Sunday, January 17, 2016

Impressions Made of Tabletop Gamers

I always laugh when I see the memes about how other people view Tabletop gamers.

Sadly, I get to deal with this kind of stuff in my real life. It's hard for me, because, as with most of life, it's other people judging you. I feel like I need to set the record straight. I'm not a gaming elitist, but I am on a mission to expose people to games outside of the basic Milton-Bradley games of my childhood. I also want to help young people see beyond the basic games that they play at home or games that, seriously... are far below their age level. I want to help them aspire to greater things and expand their minds. I mean, hello. . . I'm a teacher. . . it's in my job description.

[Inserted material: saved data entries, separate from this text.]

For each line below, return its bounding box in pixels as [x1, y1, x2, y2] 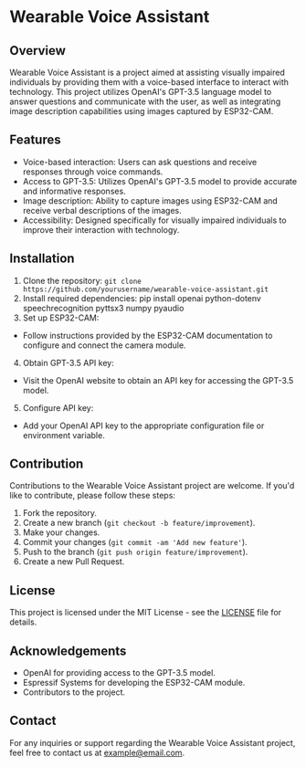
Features [9, 132, 61, 148]
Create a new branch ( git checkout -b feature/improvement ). [22, 518, 256, 529]
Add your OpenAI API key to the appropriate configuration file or [22, 420, 265, 431]
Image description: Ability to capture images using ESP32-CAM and [22, 194, 279, 206]
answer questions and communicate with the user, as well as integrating [9, 96, 281, 107]
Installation [9, 251, 75, 267]
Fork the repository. [22, 508, 98, 519]
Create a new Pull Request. [22, 556, 125, 567]
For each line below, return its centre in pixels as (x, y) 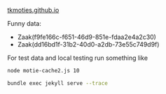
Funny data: (25, 23)
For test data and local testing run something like (78, 58)
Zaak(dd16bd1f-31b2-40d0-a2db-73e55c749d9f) (88, 44)
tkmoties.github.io (33, 10)
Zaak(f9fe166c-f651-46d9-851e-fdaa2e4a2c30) (87, 37)
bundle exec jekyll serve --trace (58, 83)
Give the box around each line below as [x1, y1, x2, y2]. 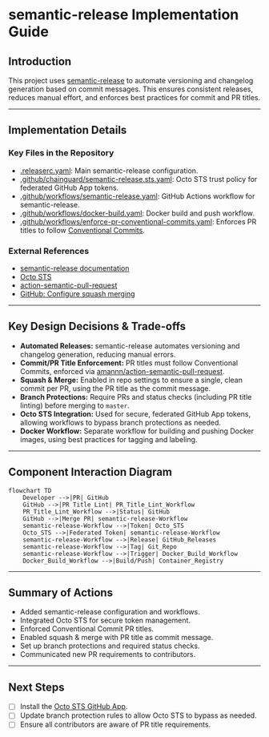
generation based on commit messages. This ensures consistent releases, [8, 84, 254, 94]
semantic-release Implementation [8, 6, 239, 24]
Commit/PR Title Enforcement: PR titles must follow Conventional [19, 358, 239, 368]
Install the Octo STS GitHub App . [19, 702, 128, 711]
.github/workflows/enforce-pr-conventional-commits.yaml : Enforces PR [19, 216, 257, 226]
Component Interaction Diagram [8, 465, 173, 479]
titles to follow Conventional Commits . [19, 225, 146, 235]
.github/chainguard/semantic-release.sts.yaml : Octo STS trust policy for [19, 174, 258, 183]
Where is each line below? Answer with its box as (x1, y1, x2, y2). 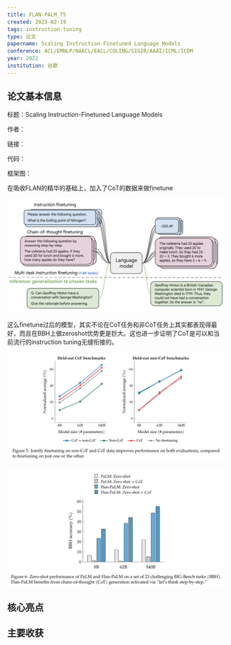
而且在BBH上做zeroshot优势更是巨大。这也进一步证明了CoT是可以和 (19, 329, 214, 337)
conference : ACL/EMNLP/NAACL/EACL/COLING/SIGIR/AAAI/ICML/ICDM (7, 48, 194, 55)
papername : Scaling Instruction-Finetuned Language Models (7, 40, 181, 48)
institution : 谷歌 (7, 62, 58, 69)
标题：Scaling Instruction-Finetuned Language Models (7, 110, 163, 118)
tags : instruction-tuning (7, 26, 82, 33)
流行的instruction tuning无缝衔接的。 (12, 338, 118, 346)
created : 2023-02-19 (7, 18, 67, 26)
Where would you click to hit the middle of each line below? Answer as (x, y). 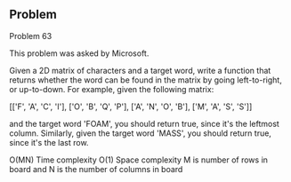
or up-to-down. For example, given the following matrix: (112, 89)
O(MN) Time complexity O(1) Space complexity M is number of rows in (139, 160)
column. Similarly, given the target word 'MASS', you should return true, (140, 133)
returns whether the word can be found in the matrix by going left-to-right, (145, 80)
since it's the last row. (49, 142)
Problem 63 (31, 36)
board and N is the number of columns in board (96, 169)
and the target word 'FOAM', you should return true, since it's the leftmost (145, 123)
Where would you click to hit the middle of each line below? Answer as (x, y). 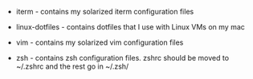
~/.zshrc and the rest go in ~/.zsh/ (72, 66)
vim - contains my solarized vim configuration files (100, 42)
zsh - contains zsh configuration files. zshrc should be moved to (122, 58)
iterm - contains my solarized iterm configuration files (105, 12)
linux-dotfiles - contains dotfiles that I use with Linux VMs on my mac (130, 27)
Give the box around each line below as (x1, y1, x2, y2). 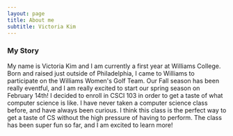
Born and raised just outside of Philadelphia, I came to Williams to (7, 69, 195, 77)
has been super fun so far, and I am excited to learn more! (7, 121, 173, 129)
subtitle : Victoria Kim (7, 23, 77, 30)
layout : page (7, 10, 45, 17)
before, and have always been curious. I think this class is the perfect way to (7, 105, 227, 114)
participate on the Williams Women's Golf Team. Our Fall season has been (7, 76, 220, 85)
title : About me (7, 17, 54, 24)
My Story (7, 46, 40, 56)
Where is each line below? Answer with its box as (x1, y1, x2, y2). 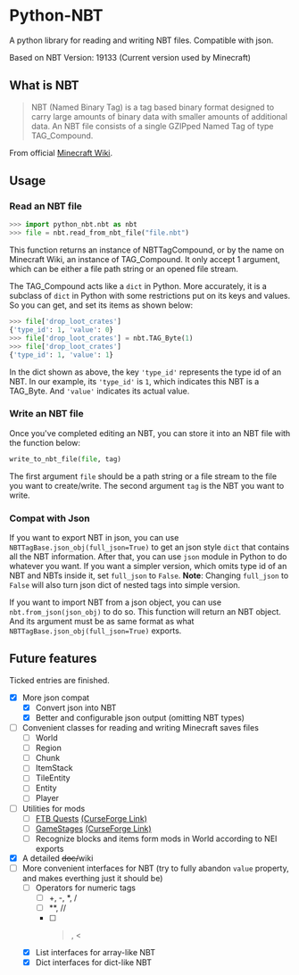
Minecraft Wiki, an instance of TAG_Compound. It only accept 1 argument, (9, 254, 281, 265)
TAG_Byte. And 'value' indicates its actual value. (9, 385, 190, 396)
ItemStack (35, 763, 73, 773)
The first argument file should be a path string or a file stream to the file (9, 470, 278, 482)
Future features (9, 651, 97, 666)
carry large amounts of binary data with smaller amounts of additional (30, 111, 288, 121)
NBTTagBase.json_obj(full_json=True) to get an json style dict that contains (9, 541, 290, 553)
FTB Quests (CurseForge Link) (35, 813, 147, 823)
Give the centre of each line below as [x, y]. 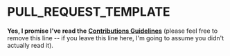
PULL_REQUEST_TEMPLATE [89, 12]
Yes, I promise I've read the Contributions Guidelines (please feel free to [113, 31]
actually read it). [30, 45]
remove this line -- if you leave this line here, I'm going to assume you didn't [116, 38]
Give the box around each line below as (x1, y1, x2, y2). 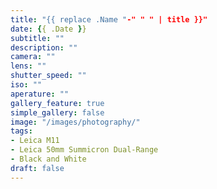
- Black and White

I have all of the classic games in my home. I'm raising a child and I intend to bestow on her my love of gaming whether from my childhood or from my adulthood. I have Candy Land, Chutes & Ladders, Scrabble, Monopoly, Scattegories, Pictionary, Sorry, etc. I am not above these games. Did I play them through most of my youth. . . yes. These were the only options I had available to me. Do I still play them today? Not so much, because I've discovered the world of Tabletop games!

Now, everyone knows the games above. When I mention playing games, most people just think they're the games they have at home for their family. There is nothing wrong with these games at home for family. Granted, if you have 12+ years of age, you might want to move beyond the basic "draw a color, move your piece" kind of game. There's no real strategy to it. No real engagement. It's a learning game. It helps you learn colors and the basic mechanics of game play. Additionally, it teachers young gamers how to play properly; taking turns and the pitfalls of losing.

Never have I disputed the benefits of these games for young and emerging gamers, but that's not my goal for my Tabletop Game Club. I like to share new games with people. I like to expand the knowledge of what games can provide. Within my club, I have had great success. Sadly, thinking outside the box scares people. They only want what they know. And that's a greater problem than just within Tabletop Gaming, but it's something that causes my heart to break.

I get that some people are kidding, but it always feels like a tiny dagger stab at my heart when it's brought up that "you should include normal games." Especially from people who don't even deign to think outside the box or are scared to learn something new. Everyone knows the basic games that are available at every store, everywhere. But my mission is to expand the minds of people. Don't take little jabs at people just because they have a different world view.

Assumptions, as I've learned throughout my life, merely make an ass out of you. I'm not an elitist. I just feel there's more to this world than what's on the shelf at your local Target, Wal-Mart, Kmart, etc. Nostalgia is at work for so many of these games when we think of them as adults. As children of the 80's, it's hard not to be nostalgic when everything from our childhood is coming back into modern pop-culture. I get it.

I don't write this because I "can't let it go." I write this to impress upon my readers and others how important it is to keep an open mind to our modern world. I have enough of myself to defend in the circles that I move in, I shouldn't have to defend a passion for advancing the understanding of games outside of the "normal" games every family cupboard possesses.